· 2 min read

This year’s visit to the US PTO

Every year I teach a few classes to patent examiners at the US Patent & Trademark Office (PTO). In the past I’ve taught topics like “Agile Software Development” and “Aspect-oriented Programming” but this week the topics were “Service Oriented Architecture (SOA)” and “Knowledge Management Systems”, both full day sessions to a nice crowd of examiners. I hear people, especially engineers, poking fun at the PTO for issuing patents to some particular technology or other that they themselves wouldn’t have. But, each time I visit the PTO I find that I admire and respect the examiners more and more for doing a pretty tough job. While teaching the technology courses, I have come to find that they all truly want to do the right thing but with roughly 600,000 patents being filed per year and about 400,000 issued they’re doing a pretty good job.

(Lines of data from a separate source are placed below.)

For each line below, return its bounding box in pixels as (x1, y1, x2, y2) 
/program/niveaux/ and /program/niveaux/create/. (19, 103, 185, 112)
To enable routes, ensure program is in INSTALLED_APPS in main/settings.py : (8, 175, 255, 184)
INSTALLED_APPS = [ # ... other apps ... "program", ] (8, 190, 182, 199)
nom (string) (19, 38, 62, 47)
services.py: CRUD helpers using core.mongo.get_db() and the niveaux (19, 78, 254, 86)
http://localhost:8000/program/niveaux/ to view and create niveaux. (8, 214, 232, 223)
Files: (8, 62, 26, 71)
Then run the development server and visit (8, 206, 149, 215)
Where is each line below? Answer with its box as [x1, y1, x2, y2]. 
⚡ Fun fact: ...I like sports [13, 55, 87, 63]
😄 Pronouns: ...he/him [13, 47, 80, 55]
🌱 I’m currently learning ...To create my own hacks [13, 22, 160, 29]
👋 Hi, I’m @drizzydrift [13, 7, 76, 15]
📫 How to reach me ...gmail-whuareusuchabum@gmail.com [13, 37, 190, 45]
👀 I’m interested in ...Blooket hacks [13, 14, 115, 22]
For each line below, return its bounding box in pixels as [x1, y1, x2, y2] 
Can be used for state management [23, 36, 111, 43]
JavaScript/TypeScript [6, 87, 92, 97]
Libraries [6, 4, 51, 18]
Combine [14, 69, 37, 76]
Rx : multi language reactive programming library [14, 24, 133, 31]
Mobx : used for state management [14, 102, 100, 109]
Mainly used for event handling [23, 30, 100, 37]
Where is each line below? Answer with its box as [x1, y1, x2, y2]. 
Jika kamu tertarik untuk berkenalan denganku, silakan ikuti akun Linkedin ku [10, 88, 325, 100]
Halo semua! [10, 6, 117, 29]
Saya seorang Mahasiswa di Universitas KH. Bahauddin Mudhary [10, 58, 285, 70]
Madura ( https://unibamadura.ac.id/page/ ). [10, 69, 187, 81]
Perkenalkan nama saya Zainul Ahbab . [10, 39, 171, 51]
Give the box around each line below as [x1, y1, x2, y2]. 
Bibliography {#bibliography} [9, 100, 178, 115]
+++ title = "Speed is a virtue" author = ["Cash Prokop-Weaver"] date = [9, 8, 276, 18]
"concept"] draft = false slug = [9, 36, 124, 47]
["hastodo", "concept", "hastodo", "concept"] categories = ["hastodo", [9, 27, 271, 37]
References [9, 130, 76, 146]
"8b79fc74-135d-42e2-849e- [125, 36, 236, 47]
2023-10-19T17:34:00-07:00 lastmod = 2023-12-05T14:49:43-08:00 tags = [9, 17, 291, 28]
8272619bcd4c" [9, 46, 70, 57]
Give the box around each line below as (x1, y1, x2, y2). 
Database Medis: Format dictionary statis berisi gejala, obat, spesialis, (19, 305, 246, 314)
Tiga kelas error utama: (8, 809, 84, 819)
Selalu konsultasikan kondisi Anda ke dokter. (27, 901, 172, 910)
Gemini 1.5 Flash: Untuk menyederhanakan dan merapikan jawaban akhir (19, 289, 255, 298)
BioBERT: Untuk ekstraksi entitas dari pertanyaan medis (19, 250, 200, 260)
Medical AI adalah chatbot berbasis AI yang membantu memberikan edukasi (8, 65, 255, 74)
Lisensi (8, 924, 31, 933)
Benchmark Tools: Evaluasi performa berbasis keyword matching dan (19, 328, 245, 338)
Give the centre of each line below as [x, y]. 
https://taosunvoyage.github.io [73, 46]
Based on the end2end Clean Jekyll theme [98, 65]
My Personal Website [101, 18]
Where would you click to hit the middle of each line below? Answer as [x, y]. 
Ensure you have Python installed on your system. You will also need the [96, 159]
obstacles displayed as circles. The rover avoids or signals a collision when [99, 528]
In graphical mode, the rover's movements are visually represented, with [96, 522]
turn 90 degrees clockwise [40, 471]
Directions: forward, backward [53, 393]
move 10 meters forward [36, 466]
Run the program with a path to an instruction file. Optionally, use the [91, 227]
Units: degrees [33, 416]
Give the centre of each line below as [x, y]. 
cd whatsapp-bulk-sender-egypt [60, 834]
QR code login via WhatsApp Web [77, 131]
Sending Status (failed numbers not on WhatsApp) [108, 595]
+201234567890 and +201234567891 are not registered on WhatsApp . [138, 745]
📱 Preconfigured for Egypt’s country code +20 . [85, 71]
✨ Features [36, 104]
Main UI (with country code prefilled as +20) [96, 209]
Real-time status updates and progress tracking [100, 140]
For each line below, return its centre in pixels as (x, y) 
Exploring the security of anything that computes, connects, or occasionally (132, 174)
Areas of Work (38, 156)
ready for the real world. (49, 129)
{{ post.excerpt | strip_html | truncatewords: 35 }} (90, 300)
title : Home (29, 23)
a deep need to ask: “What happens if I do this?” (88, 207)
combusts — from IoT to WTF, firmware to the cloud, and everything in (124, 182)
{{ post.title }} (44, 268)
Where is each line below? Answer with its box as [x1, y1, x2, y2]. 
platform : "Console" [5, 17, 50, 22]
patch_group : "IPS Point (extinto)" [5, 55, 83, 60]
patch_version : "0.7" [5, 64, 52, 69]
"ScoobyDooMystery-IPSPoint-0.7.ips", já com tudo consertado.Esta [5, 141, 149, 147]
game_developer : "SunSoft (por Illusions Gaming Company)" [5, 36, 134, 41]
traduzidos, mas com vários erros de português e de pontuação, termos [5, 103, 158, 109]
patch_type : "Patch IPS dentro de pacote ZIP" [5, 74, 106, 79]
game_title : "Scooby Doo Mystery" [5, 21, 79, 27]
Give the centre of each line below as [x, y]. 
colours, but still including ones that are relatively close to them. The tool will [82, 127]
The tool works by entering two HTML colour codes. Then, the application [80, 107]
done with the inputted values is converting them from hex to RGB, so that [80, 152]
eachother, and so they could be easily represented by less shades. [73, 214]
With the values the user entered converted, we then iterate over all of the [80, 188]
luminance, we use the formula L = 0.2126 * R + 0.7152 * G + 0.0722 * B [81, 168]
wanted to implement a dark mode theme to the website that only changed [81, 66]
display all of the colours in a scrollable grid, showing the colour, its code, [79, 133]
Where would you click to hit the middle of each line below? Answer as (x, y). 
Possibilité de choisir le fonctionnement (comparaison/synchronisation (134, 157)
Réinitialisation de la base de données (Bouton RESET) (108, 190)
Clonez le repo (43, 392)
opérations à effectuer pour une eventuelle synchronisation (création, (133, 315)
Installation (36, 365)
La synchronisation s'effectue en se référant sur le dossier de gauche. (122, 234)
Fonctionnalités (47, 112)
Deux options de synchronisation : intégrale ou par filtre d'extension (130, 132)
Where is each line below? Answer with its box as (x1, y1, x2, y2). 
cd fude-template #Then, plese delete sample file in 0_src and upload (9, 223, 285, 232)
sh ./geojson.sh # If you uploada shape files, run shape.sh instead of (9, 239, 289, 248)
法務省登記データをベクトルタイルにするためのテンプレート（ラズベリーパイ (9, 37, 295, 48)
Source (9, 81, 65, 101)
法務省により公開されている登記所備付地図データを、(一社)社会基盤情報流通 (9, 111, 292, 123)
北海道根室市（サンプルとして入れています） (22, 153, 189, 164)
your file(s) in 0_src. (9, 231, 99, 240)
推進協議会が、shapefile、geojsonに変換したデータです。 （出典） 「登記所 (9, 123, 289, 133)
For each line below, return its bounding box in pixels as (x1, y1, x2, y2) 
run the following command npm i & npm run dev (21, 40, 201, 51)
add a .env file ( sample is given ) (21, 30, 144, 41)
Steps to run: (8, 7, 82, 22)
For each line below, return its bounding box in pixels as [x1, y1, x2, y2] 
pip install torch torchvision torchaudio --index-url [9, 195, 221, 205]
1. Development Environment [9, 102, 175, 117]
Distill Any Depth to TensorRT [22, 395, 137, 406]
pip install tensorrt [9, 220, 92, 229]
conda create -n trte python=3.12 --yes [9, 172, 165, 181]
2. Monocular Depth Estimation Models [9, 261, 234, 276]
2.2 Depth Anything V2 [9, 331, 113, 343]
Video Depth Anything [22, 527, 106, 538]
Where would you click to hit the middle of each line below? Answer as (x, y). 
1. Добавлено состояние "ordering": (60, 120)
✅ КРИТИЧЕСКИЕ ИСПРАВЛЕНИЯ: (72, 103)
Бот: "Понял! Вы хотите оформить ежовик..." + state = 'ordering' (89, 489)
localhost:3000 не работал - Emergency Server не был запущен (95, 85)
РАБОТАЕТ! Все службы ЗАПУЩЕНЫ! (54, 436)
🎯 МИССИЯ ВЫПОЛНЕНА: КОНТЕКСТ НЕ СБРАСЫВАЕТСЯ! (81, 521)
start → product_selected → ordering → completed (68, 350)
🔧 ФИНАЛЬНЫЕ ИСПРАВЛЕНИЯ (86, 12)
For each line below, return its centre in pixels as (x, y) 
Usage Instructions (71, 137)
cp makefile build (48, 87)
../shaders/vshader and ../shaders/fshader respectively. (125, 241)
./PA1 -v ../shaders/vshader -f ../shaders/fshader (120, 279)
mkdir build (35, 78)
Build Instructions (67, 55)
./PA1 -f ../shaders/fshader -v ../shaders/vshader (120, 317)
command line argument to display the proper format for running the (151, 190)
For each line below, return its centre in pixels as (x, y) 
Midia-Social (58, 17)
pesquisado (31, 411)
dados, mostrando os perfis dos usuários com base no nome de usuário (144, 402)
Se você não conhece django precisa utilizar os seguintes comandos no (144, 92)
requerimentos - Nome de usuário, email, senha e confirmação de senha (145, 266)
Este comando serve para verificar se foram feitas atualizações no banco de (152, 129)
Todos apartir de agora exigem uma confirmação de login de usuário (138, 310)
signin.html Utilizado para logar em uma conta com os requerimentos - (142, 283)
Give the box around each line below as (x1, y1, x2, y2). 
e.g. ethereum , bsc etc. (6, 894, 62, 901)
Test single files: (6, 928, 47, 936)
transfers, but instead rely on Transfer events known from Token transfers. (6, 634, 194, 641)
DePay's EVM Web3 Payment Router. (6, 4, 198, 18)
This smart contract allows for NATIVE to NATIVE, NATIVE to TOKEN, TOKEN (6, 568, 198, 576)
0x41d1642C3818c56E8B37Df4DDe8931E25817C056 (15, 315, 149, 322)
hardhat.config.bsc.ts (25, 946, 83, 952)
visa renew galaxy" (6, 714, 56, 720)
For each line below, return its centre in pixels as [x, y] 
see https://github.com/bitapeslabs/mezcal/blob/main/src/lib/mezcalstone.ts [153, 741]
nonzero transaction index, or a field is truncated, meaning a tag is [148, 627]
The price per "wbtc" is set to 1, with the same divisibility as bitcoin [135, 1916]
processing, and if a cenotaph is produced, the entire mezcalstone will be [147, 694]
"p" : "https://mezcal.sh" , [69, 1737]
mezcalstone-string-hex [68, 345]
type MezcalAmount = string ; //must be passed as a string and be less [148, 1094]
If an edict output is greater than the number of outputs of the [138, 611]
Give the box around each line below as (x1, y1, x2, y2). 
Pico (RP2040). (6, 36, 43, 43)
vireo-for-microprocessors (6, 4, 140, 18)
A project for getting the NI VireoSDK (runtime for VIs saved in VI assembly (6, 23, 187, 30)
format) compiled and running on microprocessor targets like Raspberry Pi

They each privately admit that they wish they had more time to spend on researching all the nuances of each technology and try to understand all the details of each invention; however, they admit there just aren’t enough hours in the day to do so for the quantity of patents that come in. They get pretty good training but they could always use more on bleeding edge technologies — if you really want to improve the patents and IP world, spend your time to spread knowledge from the industry to your favorite neighborhood patent examiner. You’ll learn a lot in the process, too.